4. Pricing and Reimbursement
Registration approval does not guarantee market access. Foreign drugs must also navigate China’s pricing and reimbursement system:
- National Reimbursement Drug List (NRDL): Annual negotiations for inclusion on the NRDL, which determines which drugs are reimbursed through China’s public health insurance system. NRDL inclusion is increasingly essential for commercial success but typically requires significant price concessions (30-70% discounts from international reference prices).
- Volume-based procurement (VBP): For off-patent and generic drugs, the centralized VBP system drives prices down through competitive bidding.

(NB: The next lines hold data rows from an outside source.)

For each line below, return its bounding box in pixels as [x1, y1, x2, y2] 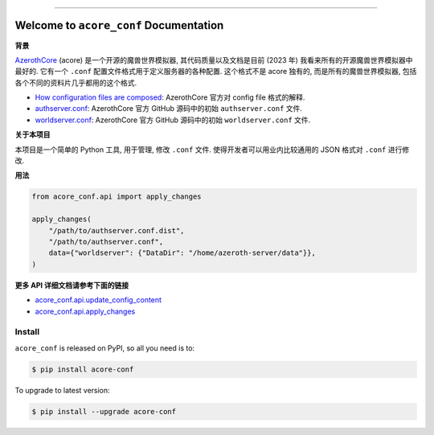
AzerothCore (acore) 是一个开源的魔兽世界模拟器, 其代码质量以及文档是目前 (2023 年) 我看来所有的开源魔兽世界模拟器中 [14, 55, 413, 64]
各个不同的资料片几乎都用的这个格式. [14, 77, 137, 88]
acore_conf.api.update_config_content [35, 295, 162, 305]
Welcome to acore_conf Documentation [14, 18, 224, 32]
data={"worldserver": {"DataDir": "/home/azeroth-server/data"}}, [48, 248, 317, 257]
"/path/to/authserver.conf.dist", [48, 226, 185, 235]
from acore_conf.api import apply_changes [31, 192, 202, 201]
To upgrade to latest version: [14, 385, 110, 395]
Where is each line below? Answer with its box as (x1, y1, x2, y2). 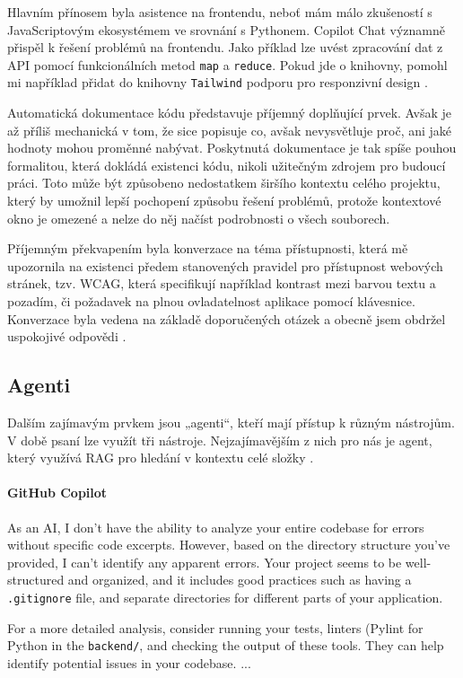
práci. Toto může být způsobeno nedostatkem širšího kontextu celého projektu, (7, 173, 441, 192)
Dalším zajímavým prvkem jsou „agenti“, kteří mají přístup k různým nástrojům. (7, 413, 455, 432)
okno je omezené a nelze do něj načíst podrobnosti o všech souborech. (7, 208, 390, 227)
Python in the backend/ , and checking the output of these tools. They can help (7, 636, 444, 655)
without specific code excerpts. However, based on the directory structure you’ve (7, 535, 450, 554)
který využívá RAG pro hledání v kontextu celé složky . (7, 448, 314, 467)
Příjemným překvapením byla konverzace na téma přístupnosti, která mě (7, 239, 408, 258)
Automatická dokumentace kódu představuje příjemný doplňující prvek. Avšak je (7, 103, 451, 122)
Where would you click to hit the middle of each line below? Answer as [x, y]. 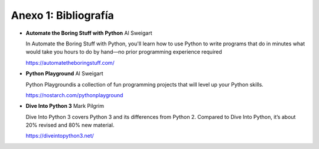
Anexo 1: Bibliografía [63, 15]
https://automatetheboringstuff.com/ [70, 62]
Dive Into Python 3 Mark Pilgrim [65, 106]
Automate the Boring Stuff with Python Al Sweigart [89, 33]
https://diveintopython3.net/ [60, 136]
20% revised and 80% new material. [70, 125]
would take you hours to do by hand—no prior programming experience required [124, 52]
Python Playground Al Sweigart [64, 74]
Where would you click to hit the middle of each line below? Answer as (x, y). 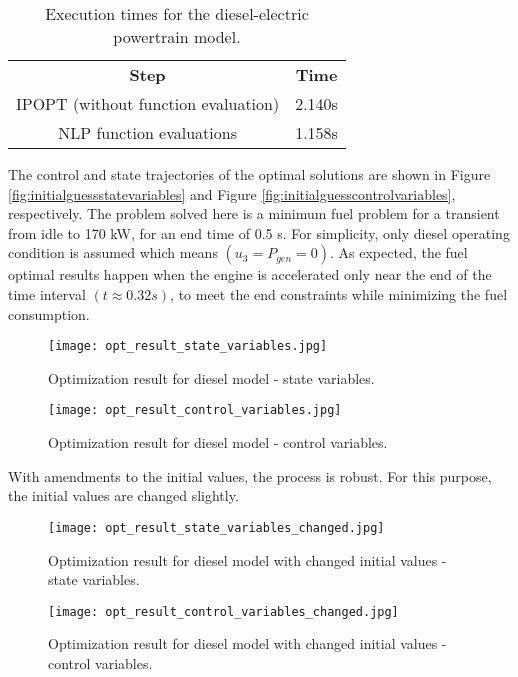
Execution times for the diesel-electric (177, 13)
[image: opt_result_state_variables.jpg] (188, 346)
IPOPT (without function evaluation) (148, 103)
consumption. (49, 313)
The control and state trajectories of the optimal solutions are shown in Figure (249, 174)
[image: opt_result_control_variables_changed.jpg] (223, 611)
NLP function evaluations (147, 132)
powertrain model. (177, 36)
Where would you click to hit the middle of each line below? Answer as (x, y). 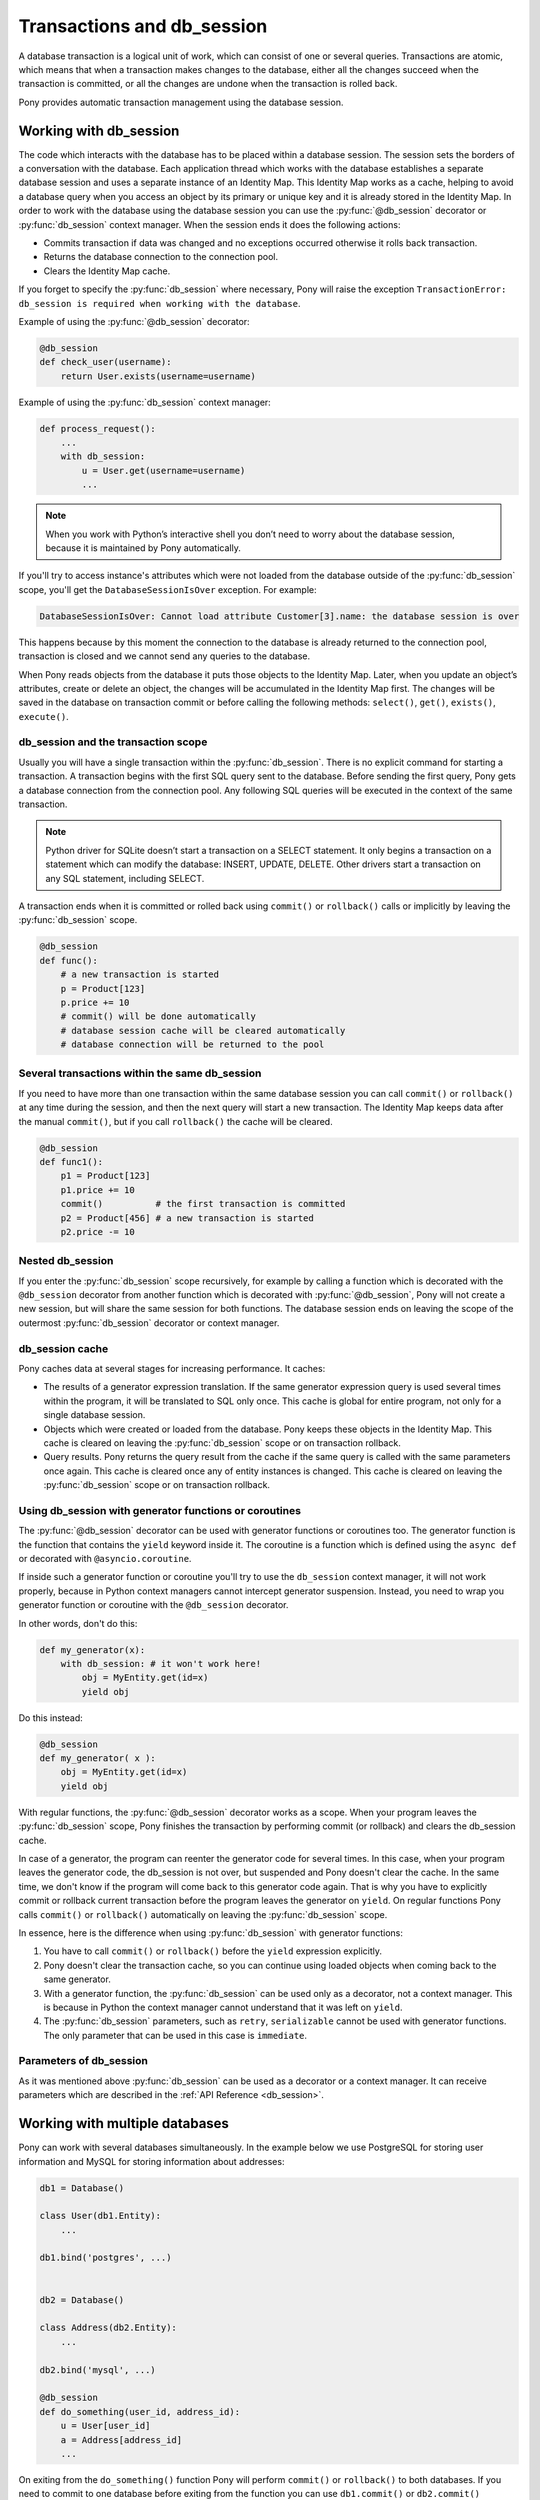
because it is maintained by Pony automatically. (143, 547)
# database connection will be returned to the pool (192, 1044)
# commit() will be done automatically (158, 1016)
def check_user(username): (105, 362)
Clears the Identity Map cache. (107, 271)
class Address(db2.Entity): (108, 2328)
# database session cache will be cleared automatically (203, 1030)
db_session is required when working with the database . (159, 303)
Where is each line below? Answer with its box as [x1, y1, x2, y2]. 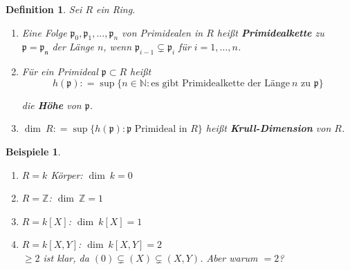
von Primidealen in [122, 25, 203, 39]
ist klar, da [43, 250, 89, 264]
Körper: [50, 167, 83, 182]
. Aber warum [200, 250, 258, 264]
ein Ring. [96, 2, 136, 16]
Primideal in [134, 124, 187, 135]
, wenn [103, 39, 132, 54]
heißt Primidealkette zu [217, 25, 324, 39]
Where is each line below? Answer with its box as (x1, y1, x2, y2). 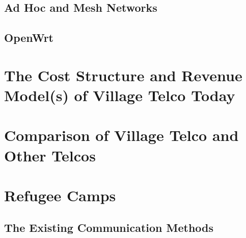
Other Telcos (4, 145, 96, 165)
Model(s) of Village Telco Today (4, 84, 235, 105)
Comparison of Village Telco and (4, 125, 239, 146)
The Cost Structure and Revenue (4, 64, 242, 85)
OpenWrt (4, 30, 53, 45)
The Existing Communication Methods (4, 220, 214, 235)
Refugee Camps (4, 184, 116, 205)
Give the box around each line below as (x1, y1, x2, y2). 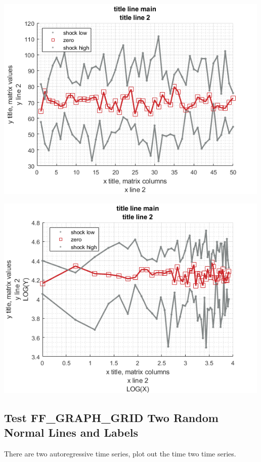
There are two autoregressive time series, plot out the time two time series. (4, 448, 236, 458)
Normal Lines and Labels (4, 424, 139, 440)
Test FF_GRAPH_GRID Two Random (4, 409, 219, 425)
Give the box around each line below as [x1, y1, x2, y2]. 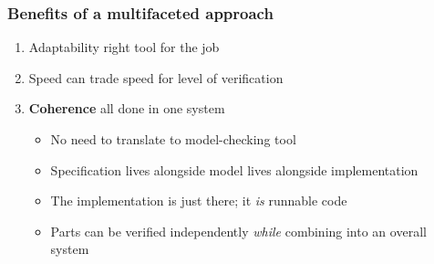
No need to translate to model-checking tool [50, 130, 296, 148]
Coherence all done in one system [28, 99, 225, 118]
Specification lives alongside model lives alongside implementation [50, 160, 418, 179]
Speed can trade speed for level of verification [28, 68, 284, 87]
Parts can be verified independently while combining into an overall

- Hospital formulary listing: Individual hospital formulary committees must approve drugs for use, a process that can add 6-18 months after NMPA approval.
- Provincial drug procurement platforms: Drugs must be listed on provincial procurement platforms before they can be purchased and prescribed.
Common Pitfalls and How to Avoid Them
- Inadequate CMC preparation: The most common cause of review delays is quality data that does not fully meet ChP or CDE expectations. Engage a qualified Chinese CMC consultant early.
- Underestimating ethnic sensitivity issues: A drug that requires China-only clinical trials can add 2-3 years to the timeline. Conduct ethnic sensitivity analysis early and seek CDE guidance on clinical trial requirements before committing to the development plan.
- Poor translation quality: CDE reviewers work in Chinese. Poor translation of dossiers, labeling, and clinical data creates reviewer frustration and delays. Invest in professional pharmaceutical translation services.
- Inadequate PV system: China’s PV requirements are now rigorous and actively enforced. Non-compliance can result in warning letters, fines, and even license suspension.
- Neglecting post-approval changes: Many companies assume the process is over after approval. Changes in manufacturing, labeling, or specifications that are not properly filed can lead to regulatory action.
- Choosing the wrong Chinese partner: Your regulatory agent, CRO, and commercialization partners are critical. Conduct thorough due diligence and consider companies with specific experience in your therapeutic area.
Conclusion
Registering a foreign drug in China is a complex, multi-year undertaking that requires strategic planning, regulatory expertise, and sustained commitment. However, the reforms of the past decade have made the process more transparent, predictable, and aligned with international standards than ever before. China’s pharmaceutical market offers enormous rewards for companies willing to navigate its regulatory system effectively.
The keys to success in 2026 are: engage CDE early, invest in a thorough gap analysis and regulatory strategy, prepare a comprehensive dossier that addresses China-specific requirements, build a robust Chinese pharmacovigilance system, and — above all — approach the process with patience and a long-term perspective.
Foreign pharmaceutical companies that invest in understanding and respecting China’s regulatory framework, rather than seeking shortcuts, will find a market that rewards quality, innovation, and commitment to the health of Chinese patients.